Marc MEGANCK, Van Kroetsch 4 : Les faire taire à jamais, Lamiroy, 2021, 207 p., 20 €, ISBN : 978-2-87595-494-7
Imaginez un immeuble d’une dizaine d’étages dans lequel sont consignées des personnes mises au ban de la société pour des délits variables. Une formule intermédiaire entre la prison telle que nous la connaissons et une forme d’assignation à résidence, avec des contrôles de présence le matin et le soir, des possibilités de sorties nécessitant des démarches compliquées. C’est dans ce monde portant le doux nom de Cimetière des éléphants que nous entraîne ce roman placé sous le regard de Van Kroetsch, un détective lui-même résident, qui mène l’enquête suite au décès du veilleur de nuit et dont ce n’est pas la première apparition sous la plume de l’auteur.
Partant du principe que le meurtrier est au nombre de ses congénères, il s’arrange pour avoir un entretien avec les plus suspects d’entre eux, ce qui nous donne l’occasion de découvrir la faune qui peuple l’immeuble. Tous ont en commun de refuser la réclusion sans trop connaître les raisons qui valent aux autres d’y être soumis. Ils surmontent leur désarroi en consommant de l’alcool et des drogues (ce qui n’y est pas interdit) et surtout en contournant la règle du végétarisme absolu qui leur est imposée dans les repas servis. Un ancien boucher, condamné pour on ne sait quel délit, se fait un plaisir d’organiser des fournitures carnées au marché noir qui lui donnent l’occasion d’aiguiser ses couteaux. Un policier, déchu de ses fonctions, et qui se procure une arme, en sait plus que ce qu’il n’en dit, mais il est empêtré dans ses problèmes d’alcool. Dans l’immeuble, il côtoie un malfrat tout en muscles à qui il a eu affaire jadis et qui lui jette des regards noirs. Les choses s’enveniment quand un autre cadavre est retrouvé, puis que l’immeuble n’est plus sous contrôle et que les pulsions les plus basses s’y déploient sans retenue.

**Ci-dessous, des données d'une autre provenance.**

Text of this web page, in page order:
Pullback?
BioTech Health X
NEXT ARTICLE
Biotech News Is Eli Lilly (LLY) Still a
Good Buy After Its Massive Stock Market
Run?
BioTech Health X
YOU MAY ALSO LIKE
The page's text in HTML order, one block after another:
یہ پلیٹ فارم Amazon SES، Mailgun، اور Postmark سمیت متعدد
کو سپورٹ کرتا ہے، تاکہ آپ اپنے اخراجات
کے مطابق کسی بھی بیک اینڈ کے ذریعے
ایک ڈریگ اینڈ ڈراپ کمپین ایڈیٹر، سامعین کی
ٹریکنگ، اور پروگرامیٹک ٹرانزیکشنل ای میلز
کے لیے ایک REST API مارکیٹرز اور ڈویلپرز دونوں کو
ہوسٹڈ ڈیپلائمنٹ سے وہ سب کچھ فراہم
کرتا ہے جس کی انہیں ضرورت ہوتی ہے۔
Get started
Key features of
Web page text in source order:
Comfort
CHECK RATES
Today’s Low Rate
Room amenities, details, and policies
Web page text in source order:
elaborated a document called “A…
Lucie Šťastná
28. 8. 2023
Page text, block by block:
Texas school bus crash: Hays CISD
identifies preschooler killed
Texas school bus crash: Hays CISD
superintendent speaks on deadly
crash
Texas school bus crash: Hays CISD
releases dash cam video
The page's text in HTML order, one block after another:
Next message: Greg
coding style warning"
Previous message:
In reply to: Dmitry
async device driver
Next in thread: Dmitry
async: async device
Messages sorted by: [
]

Inscrit dans la réalité spatiale bruxelloise, multipliant les allusions au quartier de la gare du Nord et à son environnement de tours de bureaux désertées le soir, au coin de refuge du parc Maximilien, Les faire taire à jamais, 4e tome des aventures de Van Kroetsch, prend des libertés avec la réalité en y inscrivant la présence du Cimetière des éléphants. Ce faisant, Marc Meganck a la voie libre pour interroger implicitement les fondements de la société, écornant les régimes de privation de liberté qui sanctionnent certains délits, le caractère impersonnel et sec des administrations, les politiques d’urbanisation qui ont défiguré des quartiers de la ville. Histoire de rappeler les vertus d’un certain désordre ou de souligner l’illusion de l’ordre parfait.
Point de gravité cependant : les touches incessantes d’humour et le recours à l’absurde confèrent eux aussi une tonalité joyeusement libertaire au récit que l’on prescrira utilement en cas d’accès de grisaille au cours de la morte saison.